Pero, Dios santo, si esa criatura consideraba que Rowley constituía una amenaza, siendo tan ingenioso, y contando con tantos recursos... entonces, dos seres a los que amaba estaban en peligro.
«Maldito sea», pensó luego la doctora. «Rakshasa está logrando lo que desea gracias a nosotros, y encima nos ha arrinconado a todos en este maldito castillo. De este modo jamás lo encontraremos. Al menos, yo he de moverme con libertad».

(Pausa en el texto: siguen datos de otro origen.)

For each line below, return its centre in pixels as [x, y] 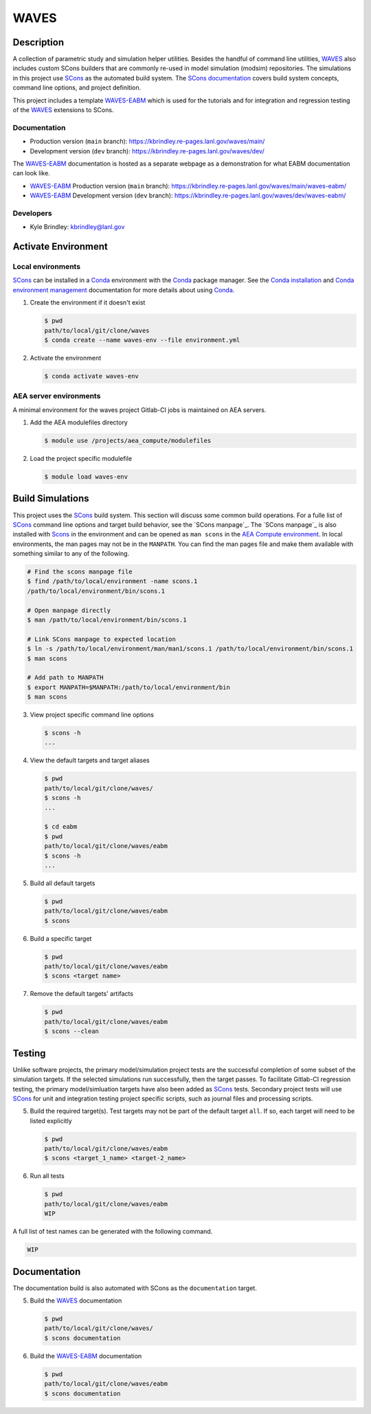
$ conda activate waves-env [91, 376]
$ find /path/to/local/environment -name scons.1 [112, 581]
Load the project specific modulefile [81, 459]
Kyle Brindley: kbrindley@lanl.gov [77, 227]
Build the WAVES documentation [76, 1301]
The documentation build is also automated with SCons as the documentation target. [135, 1288]
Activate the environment [66, 358]
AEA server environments [57, 396]
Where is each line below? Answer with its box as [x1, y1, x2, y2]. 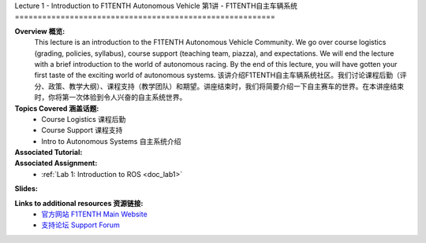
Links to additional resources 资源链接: [14, 198, 144, 208]
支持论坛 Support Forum [41, 220, 120, 230]
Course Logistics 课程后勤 [41, 114, 126, 123]
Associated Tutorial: [14, 148, 83, 157]
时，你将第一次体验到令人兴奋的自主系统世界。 [34, 93, 187, 102]
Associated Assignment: [14, 158, 98, 168]
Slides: [14, 184, 39, 193]
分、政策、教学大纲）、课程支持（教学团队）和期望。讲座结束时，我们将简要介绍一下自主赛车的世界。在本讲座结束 [34, 81, 404, 90]
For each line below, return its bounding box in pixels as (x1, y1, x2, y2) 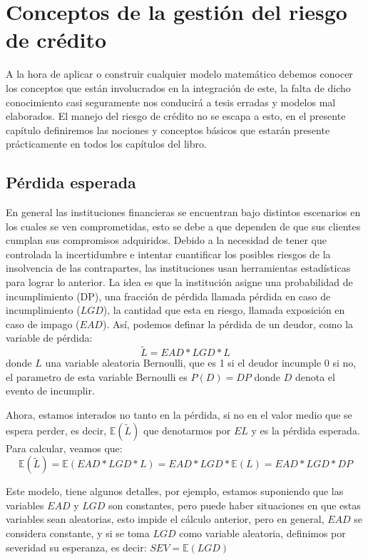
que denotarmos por (143, 422, 231, 437)
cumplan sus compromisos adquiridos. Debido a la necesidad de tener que (6, 233, 327, 248)
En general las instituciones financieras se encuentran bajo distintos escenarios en (6, 205, 361, 220)
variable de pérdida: (6, 330, 93, 345)
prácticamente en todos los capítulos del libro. (6, 136, 207, 151)
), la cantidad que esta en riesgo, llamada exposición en (103, 302, 345, 317)
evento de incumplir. (6, 383, 95, 398)
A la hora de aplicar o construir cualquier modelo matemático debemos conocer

—Ulf, explicadle a sir Rowley vuestra teoría sobre el río.
—No, dirá que es una estupidez.
Adelia suspiró. Percibía incipientes celos entre los dos hombres de su vida.
—Debéis contárselo.
El chico lo hizo, con resentimiento y sin convicción. Rowley desestimó la hipótesis.
—En esta ciudad todo se relaciona con el río. —Desdeñó por igual la posibilidad de que el hermano Gilbert fuera el sospechoso—. ¿Creéis que es Rakshasa? Un monje enclenque como él no podría cruzar el monte de Cambridge, no me lo imagino cruzando el desierto.
Ninguna opinión era concluyente. Gyltha llegó con la bandeja del desayuno para Rowley y se sumó a la discusión.
Pese a la aparente ligereza con que hablaban del horror y la sospecha, la charla dejó mella en Adelia. Al fin y al cabo aquellas personas eran seres queridos para ella. Bromear con ellos, aunque fuera sobre la vida y la muerte, le resultó tan desconcertante y placentero —ella, que jamás había bromeado— que durante un instante experimentó una punzante felicidad.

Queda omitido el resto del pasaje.